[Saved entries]
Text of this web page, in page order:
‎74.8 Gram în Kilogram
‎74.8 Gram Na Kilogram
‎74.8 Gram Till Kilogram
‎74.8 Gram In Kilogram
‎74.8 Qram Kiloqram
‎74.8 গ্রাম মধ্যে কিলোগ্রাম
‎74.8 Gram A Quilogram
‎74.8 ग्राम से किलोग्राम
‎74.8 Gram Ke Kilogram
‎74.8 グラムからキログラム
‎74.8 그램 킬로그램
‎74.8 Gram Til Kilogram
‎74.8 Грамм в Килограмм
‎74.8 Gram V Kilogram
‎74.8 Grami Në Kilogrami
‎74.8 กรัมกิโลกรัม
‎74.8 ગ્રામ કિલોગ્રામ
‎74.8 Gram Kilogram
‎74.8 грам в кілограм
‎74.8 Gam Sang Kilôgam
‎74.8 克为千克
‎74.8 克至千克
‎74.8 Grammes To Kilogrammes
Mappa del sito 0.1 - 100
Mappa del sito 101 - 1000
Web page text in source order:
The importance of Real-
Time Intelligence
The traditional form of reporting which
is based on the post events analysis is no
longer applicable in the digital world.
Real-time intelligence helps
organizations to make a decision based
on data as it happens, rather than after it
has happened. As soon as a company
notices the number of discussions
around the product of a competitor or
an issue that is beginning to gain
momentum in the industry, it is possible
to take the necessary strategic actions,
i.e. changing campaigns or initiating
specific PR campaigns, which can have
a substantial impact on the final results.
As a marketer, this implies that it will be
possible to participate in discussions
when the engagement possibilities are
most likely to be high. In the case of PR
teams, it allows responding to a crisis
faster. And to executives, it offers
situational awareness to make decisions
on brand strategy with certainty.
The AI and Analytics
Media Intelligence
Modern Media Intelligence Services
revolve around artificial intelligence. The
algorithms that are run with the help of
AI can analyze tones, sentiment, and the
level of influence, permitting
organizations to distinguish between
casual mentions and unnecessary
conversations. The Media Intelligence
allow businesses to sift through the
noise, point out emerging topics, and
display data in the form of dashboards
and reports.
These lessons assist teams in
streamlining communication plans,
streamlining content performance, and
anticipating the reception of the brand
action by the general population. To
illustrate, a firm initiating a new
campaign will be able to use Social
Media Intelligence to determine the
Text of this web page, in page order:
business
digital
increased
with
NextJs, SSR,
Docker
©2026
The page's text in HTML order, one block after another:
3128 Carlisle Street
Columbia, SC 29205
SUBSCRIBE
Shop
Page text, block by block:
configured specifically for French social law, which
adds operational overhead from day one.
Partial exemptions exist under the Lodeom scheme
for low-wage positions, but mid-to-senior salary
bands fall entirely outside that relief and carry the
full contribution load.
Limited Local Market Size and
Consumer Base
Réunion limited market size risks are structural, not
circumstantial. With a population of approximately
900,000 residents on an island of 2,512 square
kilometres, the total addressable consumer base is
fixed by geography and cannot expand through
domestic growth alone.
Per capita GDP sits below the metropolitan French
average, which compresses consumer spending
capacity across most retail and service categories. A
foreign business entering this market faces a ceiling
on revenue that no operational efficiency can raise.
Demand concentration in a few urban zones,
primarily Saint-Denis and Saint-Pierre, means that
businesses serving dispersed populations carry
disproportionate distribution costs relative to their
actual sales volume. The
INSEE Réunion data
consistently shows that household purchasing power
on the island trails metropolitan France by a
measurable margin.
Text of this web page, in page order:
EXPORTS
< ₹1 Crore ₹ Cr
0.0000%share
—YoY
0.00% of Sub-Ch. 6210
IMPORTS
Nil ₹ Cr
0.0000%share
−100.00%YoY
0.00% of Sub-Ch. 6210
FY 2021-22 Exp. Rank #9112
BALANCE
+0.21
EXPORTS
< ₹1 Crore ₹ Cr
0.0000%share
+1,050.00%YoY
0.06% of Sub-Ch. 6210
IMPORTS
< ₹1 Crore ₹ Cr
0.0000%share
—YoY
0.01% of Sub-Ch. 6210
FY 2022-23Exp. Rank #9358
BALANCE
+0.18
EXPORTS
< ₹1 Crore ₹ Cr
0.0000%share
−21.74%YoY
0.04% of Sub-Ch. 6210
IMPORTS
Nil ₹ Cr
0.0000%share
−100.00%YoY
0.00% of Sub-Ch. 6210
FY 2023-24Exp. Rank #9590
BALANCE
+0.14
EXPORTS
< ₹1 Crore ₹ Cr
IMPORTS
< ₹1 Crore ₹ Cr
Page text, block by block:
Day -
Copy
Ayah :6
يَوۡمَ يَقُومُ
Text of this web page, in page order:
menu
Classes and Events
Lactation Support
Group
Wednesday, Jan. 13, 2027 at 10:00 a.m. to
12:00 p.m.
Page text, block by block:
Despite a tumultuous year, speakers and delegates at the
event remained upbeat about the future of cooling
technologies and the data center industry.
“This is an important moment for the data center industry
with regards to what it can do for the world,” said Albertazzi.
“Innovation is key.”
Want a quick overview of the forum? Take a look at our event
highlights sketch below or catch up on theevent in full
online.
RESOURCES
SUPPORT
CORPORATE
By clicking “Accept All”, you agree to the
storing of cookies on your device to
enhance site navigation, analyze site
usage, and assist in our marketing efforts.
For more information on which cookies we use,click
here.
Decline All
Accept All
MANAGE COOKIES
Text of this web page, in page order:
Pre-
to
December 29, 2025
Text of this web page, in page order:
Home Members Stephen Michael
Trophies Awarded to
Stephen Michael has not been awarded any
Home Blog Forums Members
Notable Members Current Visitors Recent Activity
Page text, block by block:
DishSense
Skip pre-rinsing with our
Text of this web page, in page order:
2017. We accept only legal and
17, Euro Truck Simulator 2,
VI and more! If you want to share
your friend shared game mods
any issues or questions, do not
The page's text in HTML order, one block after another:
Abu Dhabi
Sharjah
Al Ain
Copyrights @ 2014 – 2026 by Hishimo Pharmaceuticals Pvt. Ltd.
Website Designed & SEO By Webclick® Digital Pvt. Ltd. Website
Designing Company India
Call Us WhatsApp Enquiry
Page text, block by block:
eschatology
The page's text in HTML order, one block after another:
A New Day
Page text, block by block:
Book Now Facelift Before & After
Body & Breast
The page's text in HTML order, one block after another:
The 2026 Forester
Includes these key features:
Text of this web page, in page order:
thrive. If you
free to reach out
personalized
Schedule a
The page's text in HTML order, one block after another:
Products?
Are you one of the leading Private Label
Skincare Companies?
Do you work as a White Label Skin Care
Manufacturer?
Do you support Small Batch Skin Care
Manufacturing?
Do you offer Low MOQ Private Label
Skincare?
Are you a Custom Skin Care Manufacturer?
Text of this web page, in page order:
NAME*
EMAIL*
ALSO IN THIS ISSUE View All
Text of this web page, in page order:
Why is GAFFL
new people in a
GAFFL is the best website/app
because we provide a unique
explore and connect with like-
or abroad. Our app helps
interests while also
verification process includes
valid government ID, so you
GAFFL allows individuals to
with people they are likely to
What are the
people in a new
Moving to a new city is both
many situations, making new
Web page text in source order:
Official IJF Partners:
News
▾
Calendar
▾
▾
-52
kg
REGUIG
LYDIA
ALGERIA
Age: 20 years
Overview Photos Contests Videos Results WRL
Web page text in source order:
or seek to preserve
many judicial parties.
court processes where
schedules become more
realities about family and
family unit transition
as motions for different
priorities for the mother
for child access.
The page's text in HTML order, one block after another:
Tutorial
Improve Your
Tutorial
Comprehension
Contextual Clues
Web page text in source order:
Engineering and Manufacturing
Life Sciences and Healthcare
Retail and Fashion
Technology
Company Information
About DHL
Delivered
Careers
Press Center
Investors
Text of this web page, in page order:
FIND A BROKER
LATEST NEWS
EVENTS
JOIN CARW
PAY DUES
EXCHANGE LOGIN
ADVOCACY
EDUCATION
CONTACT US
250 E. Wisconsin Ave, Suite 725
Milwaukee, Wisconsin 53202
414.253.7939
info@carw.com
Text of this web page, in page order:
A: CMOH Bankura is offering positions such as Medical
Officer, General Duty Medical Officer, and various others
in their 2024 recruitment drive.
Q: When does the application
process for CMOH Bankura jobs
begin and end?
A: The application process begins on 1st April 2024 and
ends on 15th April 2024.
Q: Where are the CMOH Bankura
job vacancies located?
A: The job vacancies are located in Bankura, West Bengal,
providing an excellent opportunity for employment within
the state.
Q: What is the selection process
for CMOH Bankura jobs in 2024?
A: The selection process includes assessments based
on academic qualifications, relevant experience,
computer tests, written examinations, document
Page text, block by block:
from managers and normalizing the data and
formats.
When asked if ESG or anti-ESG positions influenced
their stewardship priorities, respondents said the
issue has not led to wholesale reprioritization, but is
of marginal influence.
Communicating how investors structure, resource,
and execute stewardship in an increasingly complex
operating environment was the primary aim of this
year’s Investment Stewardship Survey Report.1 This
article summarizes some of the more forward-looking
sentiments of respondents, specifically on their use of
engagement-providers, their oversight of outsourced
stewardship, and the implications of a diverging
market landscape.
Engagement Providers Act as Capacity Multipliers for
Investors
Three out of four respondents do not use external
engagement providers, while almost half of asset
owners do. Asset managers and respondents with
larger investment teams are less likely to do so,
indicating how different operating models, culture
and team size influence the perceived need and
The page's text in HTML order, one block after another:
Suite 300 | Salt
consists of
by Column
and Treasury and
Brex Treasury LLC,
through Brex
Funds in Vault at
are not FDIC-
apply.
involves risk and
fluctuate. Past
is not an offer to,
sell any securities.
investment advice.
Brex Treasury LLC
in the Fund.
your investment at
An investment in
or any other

◆ **Instructions to follow**: Your answer should consist of the lines from the line with "configured specifically for" to the line with "FY 2022-23Exp. Rank #9358" above, repeated exactly, both ends included.

◆ **Solution for this task**:
configured specifically for French social law, which
adds operational overhead from day one.
Partial exemptions exist under the Lodeom scheme
for low-wage positions, but mid-to-senior salary
bands fall entirely outside that relief and carry the
full contribution load.
Limited Local Market Size and
Consumer Base
Réunion limited market size risks are structural, not
circumstantial. With a population of approximately
900,000 residents on an island of 2,512 square
kilometres, the total addressable consumer base is
fixed by geography and cannot expand through
domestic growth alone.
Per capita GDP sits below the metropolitan French
average, which compresses consumer spending
capacity across most retail and service categories. A
foreign business entering this market faces a ceiling
on revenue that no operational efficiency can raise.
Demand concentration in a few urban zones,
primarily Saint-Denis and Saint-Pierre, means that
businesses serving dispersed populations carry
disproportionate distribution costs relative to their
actual sales volume. The
INSEE Réunion data
consistently shows that household purchasing power
on the island trails metropolitan France by a
measurable margin.
Text of this web page, in page order:
EXPORTS
< ₹1 Crore ₹ Cr
0.0000%share
—YoY
0.00% of Sub-Ch. 6210
IMPORTS
Nil ₹ Cr
0.0000%share
−100.00%YoY
0.00% of Sub-Ch. 6210
FY 2021-22 Exp. Rank #9112
BALANCE
+0.21
EXPORTS
< ₹1 Crore ₹ Cr
0.0000%share
+1,050.00%YoY
0.06% of Sub-Ch. 6210
IMPORTS
< ₹1 Crore ₹ Cr
0.0000%share
—YoY
0.01% of Sub-Ch. 6210
FY 2022-23Exp. Rank #9358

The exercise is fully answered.